== To do ==
Could you give the data below again exactly, apart from the pictures?

+++ Records to use +++

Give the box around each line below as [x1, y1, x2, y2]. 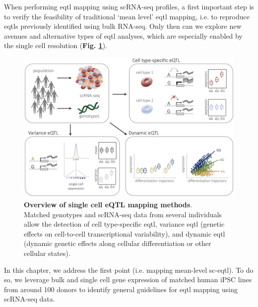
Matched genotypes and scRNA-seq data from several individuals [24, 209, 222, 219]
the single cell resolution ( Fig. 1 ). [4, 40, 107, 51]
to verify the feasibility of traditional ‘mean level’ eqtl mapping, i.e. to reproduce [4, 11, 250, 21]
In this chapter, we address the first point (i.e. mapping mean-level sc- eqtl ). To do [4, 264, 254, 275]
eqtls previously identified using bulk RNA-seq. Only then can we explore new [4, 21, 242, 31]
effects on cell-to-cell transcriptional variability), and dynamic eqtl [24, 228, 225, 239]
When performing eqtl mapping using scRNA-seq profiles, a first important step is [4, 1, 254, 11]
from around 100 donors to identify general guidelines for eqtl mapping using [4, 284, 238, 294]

+++

== Written solution ==
Give the box around each line below as [x1, y1, x2, y2]. 
Matched genotypes and scRNA-seq data from several individuals [24, 209, 222, 219]
the single cell resolution ( Fig. 1 ). [4, 40, 107, 51]
to verify the feasibility of traditional ‘mean level’ eqtl mapping, i.e. to reproduce [4, 11, 250, 21]
In this chapter, we address the first point (i.e. mapping mean-level sc- eqtl ). To do [4, 264, 254, 275]
eqtls previously identified using bulk RNA-seq. Only then can we explore new [4, 21, 242, 31]
effects on cell-to-cell transcriptional variability), and dynamic eqtl [24, 228, 225, 239]
When performing eqtl mapping using scRNA-seq profiles, a first important step is [4, 1, 254, 11]
from around 100 donors to identify general guidelines for eqtl mapping using [4, 284, 238, 294]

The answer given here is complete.